* _ACTIVITY_: Everything from the line containing "Looking ahead, what" to the last line of the entries must be reproduced exactly, and nothing outside that range.

* _SUPPLIED DATA_:
════════

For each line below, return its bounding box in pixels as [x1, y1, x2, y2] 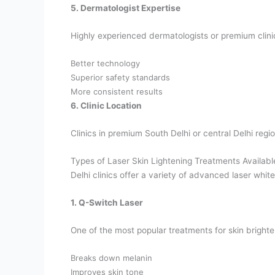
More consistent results [71, 87, 163, 97]
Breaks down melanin [71, 252, 153, 263]
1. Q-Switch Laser [71, 198, 144, 208]
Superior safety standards [71, 72, 171, 83]
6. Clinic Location [71, 101, 142, 111]
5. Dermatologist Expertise [71, 3, 181, 14]
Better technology [71, 58, 141, 69]
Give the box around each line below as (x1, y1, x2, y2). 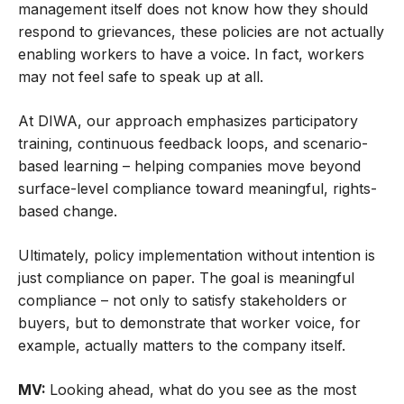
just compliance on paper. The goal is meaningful (18, 269, 354, 288)
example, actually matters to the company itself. (18, 336, 345, 355)
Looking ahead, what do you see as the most (50, 381, 356, 399)
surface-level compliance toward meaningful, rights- (18, 179, 377, 198)
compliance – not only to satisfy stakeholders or (18, 291, 347, 310)
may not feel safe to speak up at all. (18, 68, 268, 87)
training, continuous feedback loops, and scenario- (18, 134, 368, 153)
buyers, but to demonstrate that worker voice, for (18, 314, 361, 333)

════════

* _TASK SOLUTION_:
Looking ahead, what do you see as the most (50, 381, 356, 399)
surface-level compliance toward meaningful, rights- (18, 179, 377, 198)
compliance – not only to satisfy stakeholders or (18, 291, 347, 310)
may not feel safe to speak up at all. (18, 68, 268, 87)
training, continuous feedback loops, and scenario- (18, 134, 368, 153)
buyers, but to demonstrate that worker voice, for (18, 314, 361, 333)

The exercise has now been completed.